I exchanged the drive and ran smartctl again:
smartctl -d cciss,0 /dev/ciss0 -a
smartctl 6.0 2012-10-10 r3643 [FreeBSD 9.1-RELEASE-p4 amd64] (local build)
Copyright (C) 2012-12, Bruce Allen, Christian Franke, www.smartmontools.org
/dev/ciss0 [cciss_disk_00] [SCSI]: Device open changed type from 'sat,auto' to 'cciss'
Vendor: HP
[...]
Serial number: 123450000999VE
Device type: disk
Transport protocol: SAS
Local Time is: Fri Nov 8 15:27:33 2013 CET
[...]
Elements in grown defect list: 14
Did you notice the exact same serial number of the drive behind cciss,0? So that means that I have replaced the wrong disk.
After some research, I found this archived FreeBSD mailing list article from 2008: http://lists.freebsd.org/pipermail/freebsd-ports/2008-April/048312.html
The author of the post describes the exact same phenomenon on his FreeBSD machine:
The recent incorporation of the FreeBSD CISS SMART support into the
mainstream smartmontools distribution has had some unexpected results on
several HP ProLiant DL380 G3 machines.

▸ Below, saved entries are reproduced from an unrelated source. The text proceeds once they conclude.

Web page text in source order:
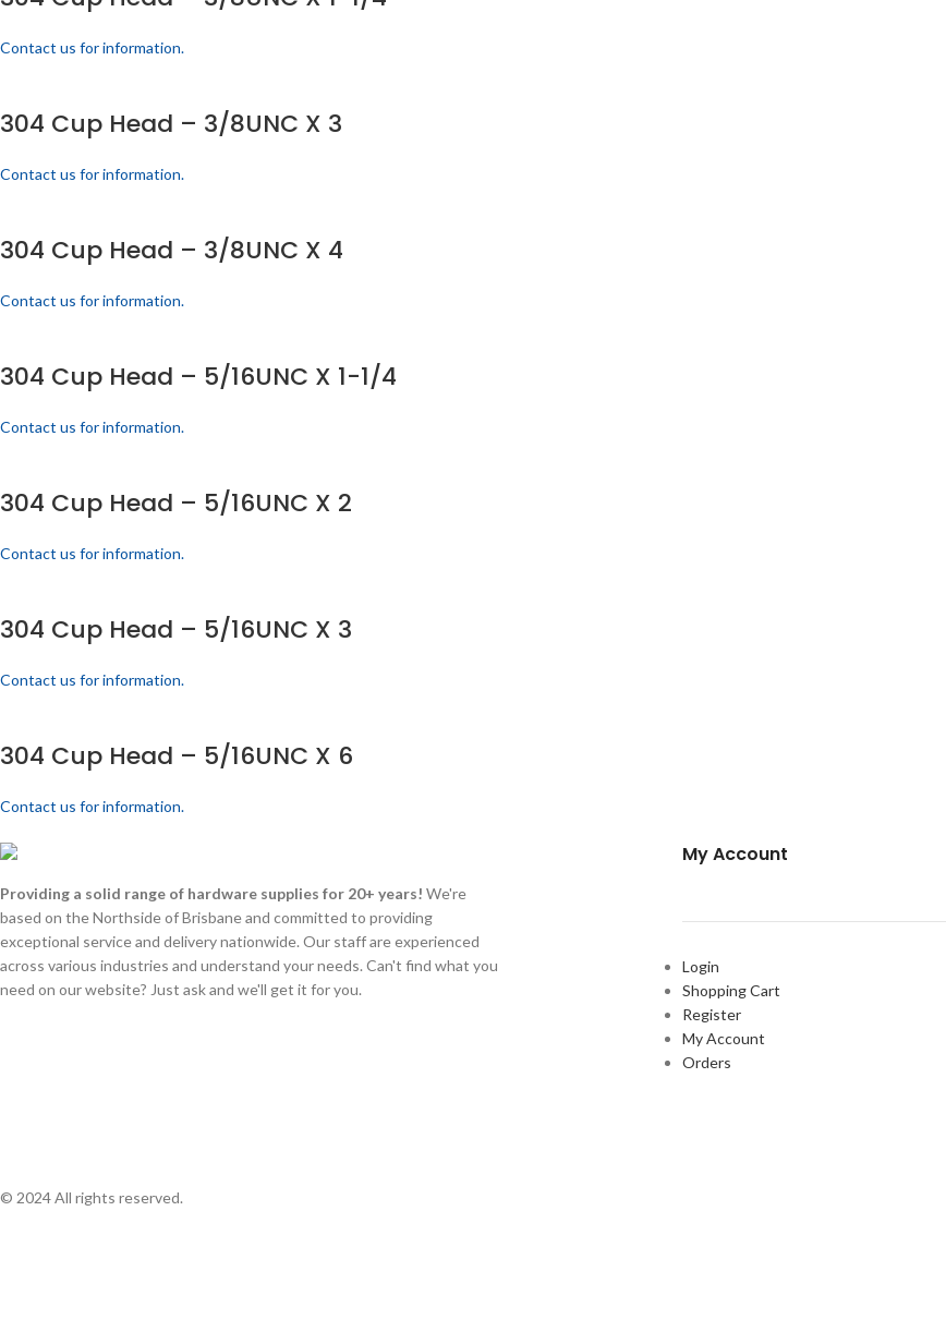
Contact us for information.
304 Cup Head – 3/8UNC X 3
Contact us for information.
304 Cup Head – 3/8UNC X 4
Contact us for information.
304 Cup Head – 5/16UNC X 1-1/4
Contact us for information.
304 Cup Head – 5/16UNC X 2
Contact us for information.
304 Cup Head – 5/16UNC X 3
Contact us for information.
304 Cup Head – 5/16UNC X 6
Contact us for information.
Providing a solid range of hardware supplies for 20+ years! We're
based on the Northside of Brisbane and committed to providing
exceptional service and delivery nationwide. Our staff are experienced
across various industries and understand your needs. Can't find what you
need on our website? Just ask and we'll get it for you.
My Account
Login
Shopping Cart
Register
My Account
Orders
© 2024 All rights reserved.

I have five DL380/G3s with four
drives each; all have the same symptoms now: querying a given ciss/scsi
target gives results for the wrong drive
It seems the correct disk labeling/numbering worked before smartmontools 5.38. Unfortunately FreeBSD does not have tools to list all physical drives. camcontrol devlist only shows the logical drive's raid controller.

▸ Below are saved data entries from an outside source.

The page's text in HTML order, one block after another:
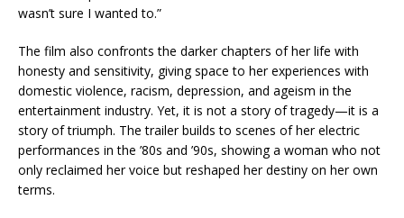
wasn’t sure I wanted to.”
The film also confronts the darker chapters of her life with
honesty and sensitivity, giving space to her experiences with
domestic violence, racism, depression, and ageism in the
entertainment industry. Yet, it is not a story of tragedy—it is a
story of triumph. The trailer builds to scenes of her electric
performances in the ’80s and ’90s, showing a woman who not
only reclaimed her voice but reshaped her destiny on her own
terms.
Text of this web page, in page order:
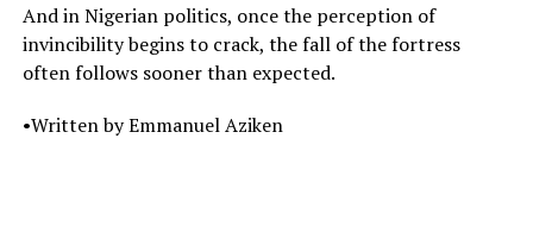
And in Nigerian politics, once the perception of
invincibility begins to crack, the fall of the fortress
often follows sooner than expected.
•Written by Emmanuel Aziken
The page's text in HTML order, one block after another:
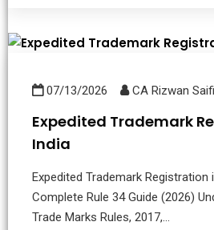
07/13/2026 CA Rizwan Saifi
Expedited Trademark
India
Expedited Trademark Registration
Complete Rule 34 Guide (2026)
Trade Marks Rules, 2017,...
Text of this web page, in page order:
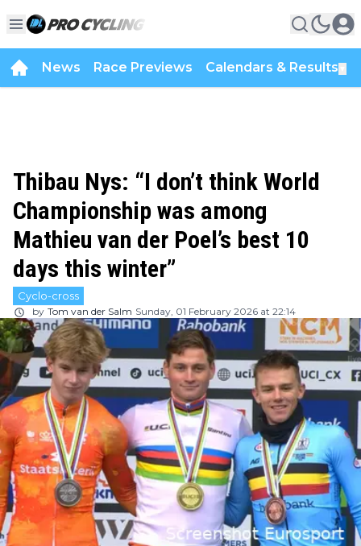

As stupid as it sounds... but labeling the drives' serial number with a sticker can help you identify the disk in the physical slots. You can find the serial number of the disk in the smartctl output and match it against the physical drive.
So if you use FreeBSD behind a CCISS (HP SmartArray) Raid Controller, be extra careful and don't trust the cciss numbering!
Update, still Nov 11th 2013:
After some replacement tests, it seems that FreeBSD is seeing the disk the other way around. So cciss,0 is the last disk, cciss,3 the first (in a server with 4 physical disks). If it is always like this, the physical disk can be identified. But what happens if a new disk is inserted? Is a recount necessary when disk #5 appears as cciss,0 or will it appear as cciss,5? I have no idea...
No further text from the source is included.